Folha de S. Paulo
Citada por bolsonaristas, liberdade é termo
cujo significado depende do contexto
No Império Romano, os primeiros cristãos
usavam a marca do peixe como senha para reconhecerem uns aos outros. Os
golpistas brasileiros que circulam em torno de Bolsonaro utilizam a sua própria
senha: a palavra liberdade.
Registro 1. A nota do ministro da Defesa,
general Braga Netto, de falso desmentido de sua ameaça de
golpe, “reitera que as Forças Armadas atuam e sempre atuarão dentro
dos limites previstos na Constituição”. Na sequência, oferece uma curiosa
interpretação de tais “limites”, garantindo o compromisso das três forças com
“a manutenção da democracia e da liberdade do povo brasileiro”.

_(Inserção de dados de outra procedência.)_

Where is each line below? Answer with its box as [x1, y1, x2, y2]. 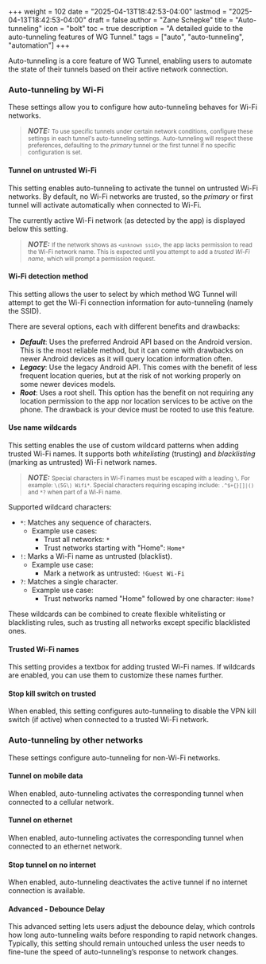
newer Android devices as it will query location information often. [19, 353, 233, 363]
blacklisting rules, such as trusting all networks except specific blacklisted [8, 617, 251, 627]
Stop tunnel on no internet [8, 860, 97, 869]
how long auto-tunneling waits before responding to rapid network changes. [8, 931, 258, 940]
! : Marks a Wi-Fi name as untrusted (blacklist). [19, 551, 173, 560]
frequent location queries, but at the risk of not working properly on [19, 370, 241, 381]
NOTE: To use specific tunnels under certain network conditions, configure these [27, 127, 253, 136]
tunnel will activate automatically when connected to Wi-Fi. [8, 200, 202, 209]
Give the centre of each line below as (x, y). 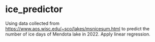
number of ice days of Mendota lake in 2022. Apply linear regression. (78, 34)
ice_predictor (34, 9)
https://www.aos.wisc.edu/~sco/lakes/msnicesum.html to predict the (77, 28)
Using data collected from (33, 23)
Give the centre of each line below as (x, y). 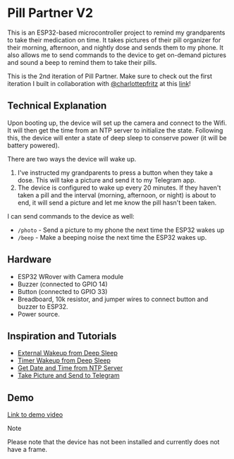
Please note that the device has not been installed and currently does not (113, 442)
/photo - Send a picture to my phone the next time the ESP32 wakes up (121, 230)
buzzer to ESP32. (43, 306)
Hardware (29, 260)
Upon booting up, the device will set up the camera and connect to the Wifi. (117, 123)
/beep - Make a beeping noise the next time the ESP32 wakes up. (112, 237)
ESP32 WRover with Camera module (70, 276)
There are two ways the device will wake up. (72, 159)
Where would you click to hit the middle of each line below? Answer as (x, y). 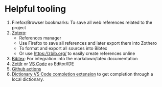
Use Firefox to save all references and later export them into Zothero (88, 43)
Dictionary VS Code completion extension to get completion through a (82, 74)
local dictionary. (28, 79)
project (19, 27)
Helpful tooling (35, 9)
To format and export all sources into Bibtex (63, 48)
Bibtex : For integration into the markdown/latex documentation (75, 58)
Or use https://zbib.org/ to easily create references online (77, 53)
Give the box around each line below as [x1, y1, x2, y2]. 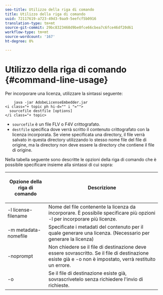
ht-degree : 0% [5, 39, 34, 44]
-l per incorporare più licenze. [48, 215, 117, 222]
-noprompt [7, 253, 33, 259]
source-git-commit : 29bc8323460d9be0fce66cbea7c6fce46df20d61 [5, 25, 133, 30]
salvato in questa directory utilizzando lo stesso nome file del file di [12, 137, 147, 143]
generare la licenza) [48, 236, 94, 242]
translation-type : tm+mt [5, 20, 55, 26]
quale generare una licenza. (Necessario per [48, 229, 150, 236]
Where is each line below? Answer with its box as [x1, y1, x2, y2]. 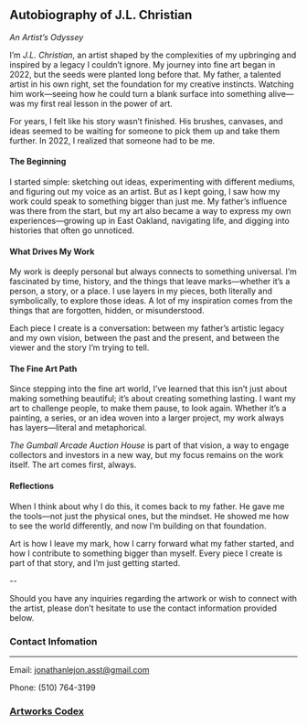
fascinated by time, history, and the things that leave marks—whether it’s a [9, 276, 291, 287]
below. [9, 612, 35, 623]
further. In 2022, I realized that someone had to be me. [9, 134, 216, 146]
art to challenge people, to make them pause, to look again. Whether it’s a [9, 403, 287, 414]
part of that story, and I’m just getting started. [9, 557, 181, 568]
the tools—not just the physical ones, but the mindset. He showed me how [9, 510, 290, 521]
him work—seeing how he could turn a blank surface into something [9, 88, 267, 99]
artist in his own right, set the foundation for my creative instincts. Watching [9, 79, 294, 90]
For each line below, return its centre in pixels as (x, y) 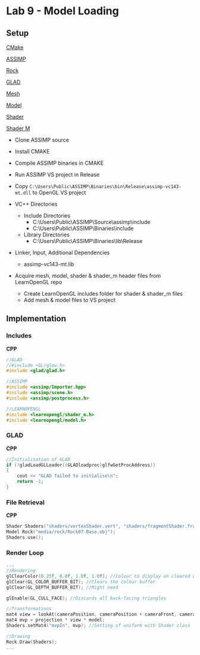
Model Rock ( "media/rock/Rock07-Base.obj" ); (61, 532)
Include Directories (47, 216)
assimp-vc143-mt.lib (49, 264)
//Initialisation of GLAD (38, 459)
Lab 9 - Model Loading (62, 11)
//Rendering (21, 571)
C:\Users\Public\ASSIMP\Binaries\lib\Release (87, 241)
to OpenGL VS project (59, 193)
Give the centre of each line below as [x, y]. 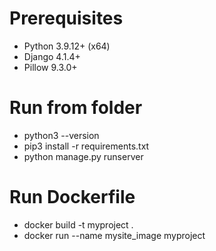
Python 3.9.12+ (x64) [67, 46]
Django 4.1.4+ [52, 56]
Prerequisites [66, 18]
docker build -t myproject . [78, 224]
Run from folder [76, 108]
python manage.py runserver [83, 156]
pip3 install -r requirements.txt [86, 146]
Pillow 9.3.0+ [50, 67]
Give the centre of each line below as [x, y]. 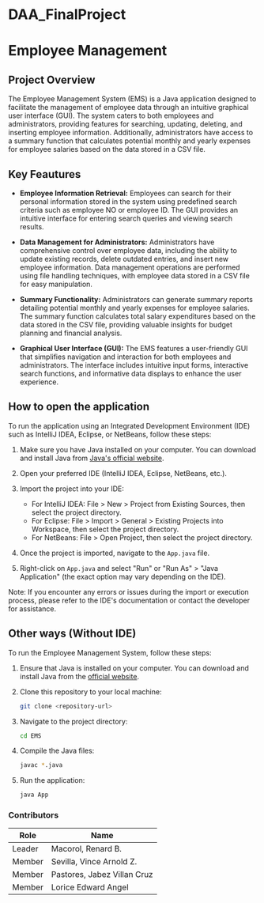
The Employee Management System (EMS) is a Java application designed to [132, 99]
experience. [39, 382]
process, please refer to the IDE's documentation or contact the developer [129, 600]
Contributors [34, 815]
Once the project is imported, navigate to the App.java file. [115, 553]
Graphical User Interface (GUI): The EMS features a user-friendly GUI [134, 348]
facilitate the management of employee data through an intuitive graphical [128, 108]
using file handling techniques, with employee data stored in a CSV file [135, 276]
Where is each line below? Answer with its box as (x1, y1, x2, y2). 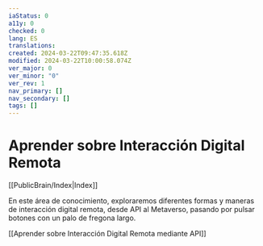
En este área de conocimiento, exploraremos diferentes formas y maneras (8, 196, 255, 206)
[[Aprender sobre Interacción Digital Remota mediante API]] (8, 229, 207, 239)
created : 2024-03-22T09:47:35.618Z (8, 49, 128, 57)
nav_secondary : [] (8, 94, 70, 102)
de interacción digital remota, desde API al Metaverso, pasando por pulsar (8, 205, 256, 215)
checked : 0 (8, 27, 45, 35)
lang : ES (8, 34, 38, 43)
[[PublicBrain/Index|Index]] (8, 181, 98, 190)
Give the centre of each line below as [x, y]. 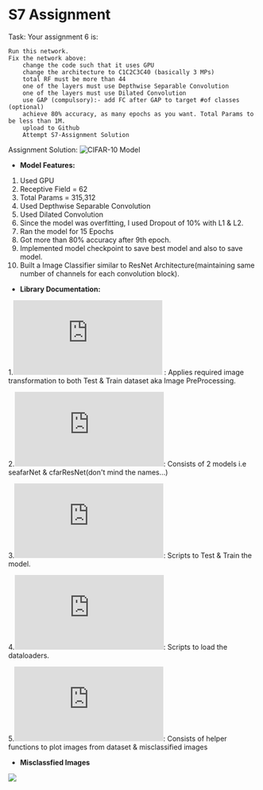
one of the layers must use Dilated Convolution [104, 93]
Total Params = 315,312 [58, 197]
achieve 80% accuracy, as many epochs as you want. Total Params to [138, 114]
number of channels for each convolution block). [100, 273]
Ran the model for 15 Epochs [66, 231]
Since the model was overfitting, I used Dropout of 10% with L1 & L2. [131, 223]
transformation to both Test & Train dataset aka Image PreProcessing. [122, 381]
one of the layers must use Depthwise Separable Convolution [126, 86]
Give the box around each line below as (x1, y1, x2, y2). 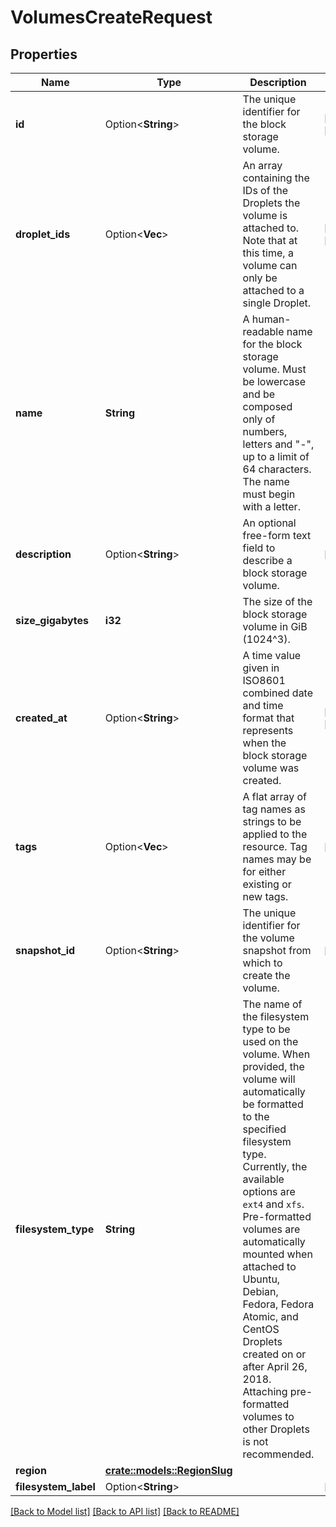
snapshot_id (15, 944, 76, 957)
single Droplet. (242, 296, 312, 310)
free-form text (242, 529, 312, 542)
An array (242, 159, 283, 172)
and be (242, 387, 276, 401)
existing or (242, 877, 292, 891)
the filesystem (242, 1010, 310, 1023)
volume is (242, 209, 288, 222)
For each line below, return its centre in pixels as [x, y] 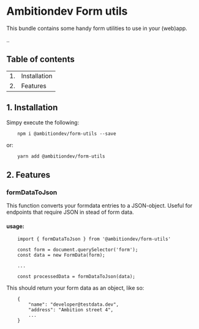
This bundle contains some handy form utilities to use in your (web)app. [97, 28]
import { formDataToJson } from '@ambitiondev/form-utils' [94, 239]
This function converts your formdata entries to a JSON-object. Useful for [99, 206]
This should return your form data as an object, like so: [75, 288]
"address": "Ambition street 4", [71, 310]
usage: [15, 226]
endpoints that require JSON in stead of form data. [70, 212]
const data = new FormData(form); [61, 255]
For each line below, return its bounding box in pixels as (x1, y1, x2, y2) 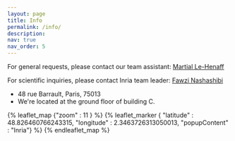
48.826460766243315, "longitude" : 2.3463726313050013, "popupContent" (7, 118, 229, 127)
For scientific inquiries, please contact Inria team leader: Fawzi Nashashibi (7, 76, 224, 85)
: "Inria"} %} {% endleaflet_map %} (7, 126, 110, 134)
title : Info (7, 17, 42, 24)
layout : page (7, 10, 46, 18)
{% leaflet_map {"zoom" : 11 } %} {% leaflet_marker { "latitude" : (7, 111, 194, 119)
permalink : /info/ (7, 23, 61, 30)
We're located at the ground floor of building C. (17, 97, 155, 106)
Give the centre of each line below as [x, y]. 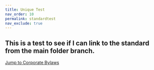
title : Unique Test [25, 10]
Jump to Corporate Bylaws [32, 63]
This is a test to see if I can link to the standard [77, 43]
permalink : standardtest [30, 19]
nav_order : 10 [20, 14]
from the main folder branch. [50, 51]
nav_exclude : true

Registro 2. Antes, na nota de
repúdio às declarações do senador Omar Aziz, assinada pelo mesmo Braga Netto e
pelos comandantes do Exército, da Marinha e da Aeronáutica, os
chefes militares proclamam que “as Forças Armadas não aceitarão qualquer ataque
leviano às instituições que defendem a democracia e a liberdade do povo
brasileiro”.
A Constituição atribui às Forças Armadas a “defesa da Pátria”, a “garantia dos poderes constitucionais” e, por iniciativa de um dos poderes, a garantia “da lei e da ordem”. Da segunda missão, pode-se extrair a conclusão legítima de que cabe aos homens em armas a defesa da democracia —mas não a da “liberdade do povo brasileiro”. As notas de Braga Netto devem ser classificadas como revisões constitucionais ou, mais claramente, senhas golpistas.
Liberdade é termo cujo significado depende
do contexto. Aparece na divisa oficial da França, junto com a igualdade: a
revolução de 1789 definiu-a como destruição de um Estado fundado no poder da
monarquia e nos privilégios da nobreza. Nas manifestações de rua contra a
ditadura militar no Brasil, liberdade sintetizava o repúdio a um governo não
eleito pelo povo. O sentido dos
atuais protestos em Cuba é basicamente o mesmo (viu, Lula?).
Mas liberdade tem, ainda, outros
significados. A liberdade dos estados era o valor supremo da aristocracia
sulista dos EUA —e ela se traduzia na liberdade de possuir, comprar e vender
escravos.
Quando liberais fundamentalistas invocam a
liberdade, pensam exclusivamente nas liberdades econômicas, ou seja, nos
direitos de agentes privados no mercado. Milton
Friedman, herói de Paulo Guedes, chegou a assessorar a ditadura de
Pinochet e o regime totalitário chinês por considerá-las mais valiosas que as
liberdades políticas.
Já os comunistas ortodoxos, uma espécie em
extinção, erguem a bandeira da liberdade do proletariado para justificar o
monopólio de poder do partido único que se enxerga como representação histórica
da classe trabalhadora.
No universo bolsonarista, liberdade não é
um valor, mas o alicerce para fraudes conceituais em série. Liberdade de
religião serve, nessa moldura, para promover a colonização do Estado laico por
seitas cristãs que orbitam o governo. Liberdade de expressão, para evitar a
criminalização de conclamações à violência contra as instituições democráticas.
Liberdade de ensino, para substituir a escola pela educação doméstica, de modo
a isolar as crianças em bolhas de preconceito e ignorância. Liberdade
individual, para legitimar a distribuição de armas a milicianos.
Os cristãos antigos desenhavam o símbolo do
peixe no chão ao se encontrar com desconhecidos. A linguagem cifrada era uma
declaração política oculta, que solicitava uma resposta igualmente codificada.
As notas e postagens de militares bolsonaristas que empregam a expressão
“liberdade do povo brasileiro” desempenham funções similares.
De um lado, eles testam as reações do
Congresso e do STF: querem saber até onde vai a tolerância diante da ameaça de
subversão da ordem democrática. De outro, enviam sinais para grupos
bolsonaristas em quartéis militares e policiais: querem indicar claramente de
que lado estão. Liberdade, na novilíngua deles, é senha golpista.